On the other hand, the high WSS concept for aneurysm rupture applies to cluster 4 because this cluster has high wssmx. With regard to other index values, cluster 4 has high CV and low OSI. These index values indicate the flow conditions with high WSS and small temporal variation of WSS direction, i.e., high WSS always acts on the aorta surface in a same direction. Under such conditions, the blood vessel wall tends to yield by accumulating strain energy. However, it should be noted that the input data used in this study were obtained from the unsteady blood flow simulation, which assumed the blood vessel to be rigid without strain energy. Cluster 4 corresponds to the downstream end of the aorta. Therefore, the present results indicated that the high WSS concept is inappropriate to identify the regions where aneurysm rupture will occur, while the low WSS concept is appropriate for this purpose.

5 Conclusions

Visual data mining of the unsteady blood flow simulation data for an aortic aneurysm was performed to examine the relations between the features of WSS and aneurysm rupture. The visual data mining extracted spatial and temporal indices from time-series WSS data given at each grid point, and then clustered the grid points using a SOM based on the similarity of the index values. The results identified the critical regions where aneurysm rupture may occur with reference to the existing reports. Then, the visual data mining revealed the unsteady hemodynamic features, which seemed to be closely related to aneurysm rupture. The etiological factors of aneurysm rupture are attributable to the regions in which circulation of blood is inactive. Consequently, these results confirmed the superior capability of visual data mining as one of the systematic methodologies to provide important information about hemodynamic features as well as for prediction of aneurysm rupture in an aortic aneurysm.
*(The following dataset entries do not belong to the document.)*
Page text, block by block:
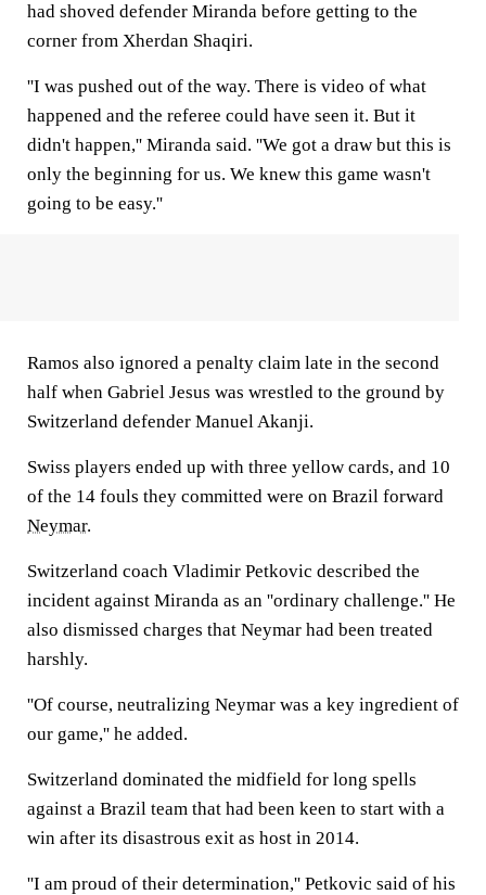
had shoved defender Miranda before getting to the
corner from Xherdan Shaqiri.
''I was pushed out of the way. There is video of what
happened and the referee could have seen it. But it
didn't happen,'' Miranda said. ''We got a draw but this is
only the beginning for us. We knew this game wasn't
going to be easy.''
Ramos also ignored a penalty claim late in the second
half when Gabriel Jesus was wrestled to the ground by
Switzerland defender Manuel Akanji.
Swiss players ended up with three yellow cards, and 10
of the 14 fouls they committed were on Brazil forward
Neymar.
Switzerland coach Vladimir Petkovic described the
incident against Miranda as an ''ordinary challenge.'' He
also dismissed charges that Neymar had been treated
harshly.
''Of course, neutralizing Neymar was a key ingredient of
our game,'' he added.
Switzerland dominated the midfield for long spells
against a Brazil team that had been keen to start with a
win after its disastrous exit as host in 2014.
''I am proud of their determination,'' Petkovic said of his
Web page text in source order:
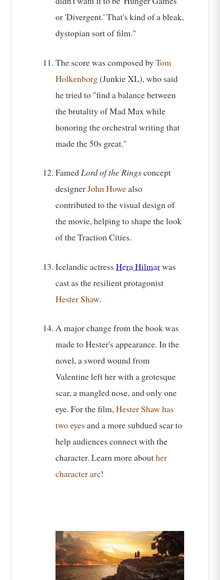
or 'Divergent.' That's kind of a bleak,
dystopian sort of film."
The score was composed byTom
Holkenborg(Junkie XL), who said
he tried to "find a balance between
the brutality of Mad Max while
honoring the orchestral writing that
made the 50s great."
FamedLord of the Ringsconcept
designerJohn Howealso
contributed to the visual design of
the movie, helping to shape the look
of the Traction Cities.
Icelandic actressHera Hilmarwas
cast as the resilient protagonist
Hester Shaw.
A major change from the book was
made to Hester's appearance. In the
novel, a sword wound from
Valentine left her with a grotesque
scar, a mangled nose, and only one
eye. For the film,Hester Shaw has
two eyes and a more subdued scar to
help audiences connect with the
character. Learn more abouther
character arc!
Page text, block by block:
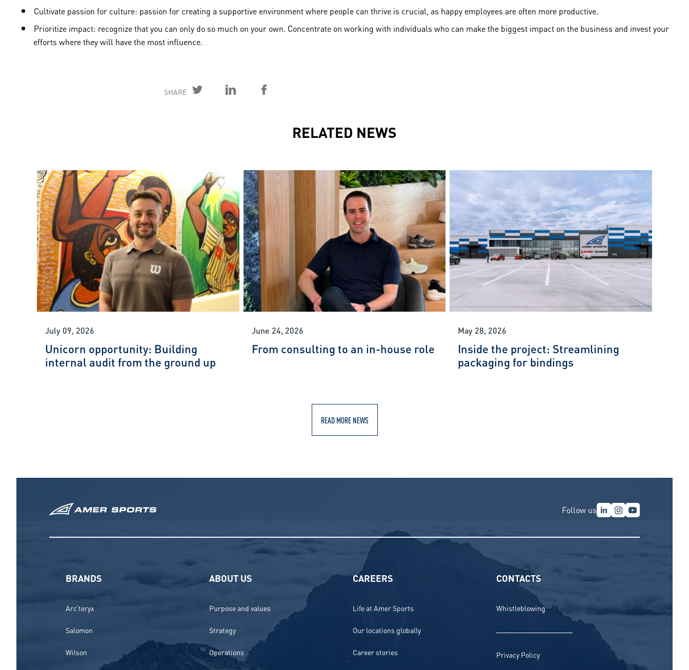
Cultivate passion for culture: passion for creating a supportive environment where people can thrive is crucial, as happy employees are often more productive.
Prioritize impact: recognize that you can only do so much on your own. Concentrate on working with individuals who can make the biggest impact on the business and invest your
efforts where they will have the most influence.
SHARE
RELATED NEWS
July 09, 2026
Unicorn opportunity: Building
internal audit from the ground up
June 24, 2026
From consulting to an in-house role
May 28, 2026
Inside the project: Streamlining
packaging for bindings
READ MORE NEWS
Follow us
BRANDS
Arc’teryx
Salomon
Wilson
ABOUT US
Purpose and values
Strategy
Operations
CAREERS
Life at Amer Sports
Our locations globally
Career stories
CONTACTS
Whistleblowing
Privacy Policy

A key issue in this paper is that visual data mining has been established for unsteady CFD data, and suggested specific hemodynamic features, which seem possible to cause aneurysm rupture, from a single case of blood flow simulation data. However, it is undeniable that the number of blood flow simulation cases considered here is insufficient to verify the relations between WSS and aneurysm rupture from the standpoint of medical science. Therefore, further implementation of visual data mining in other cases and medical verification of those results should be considered as future works.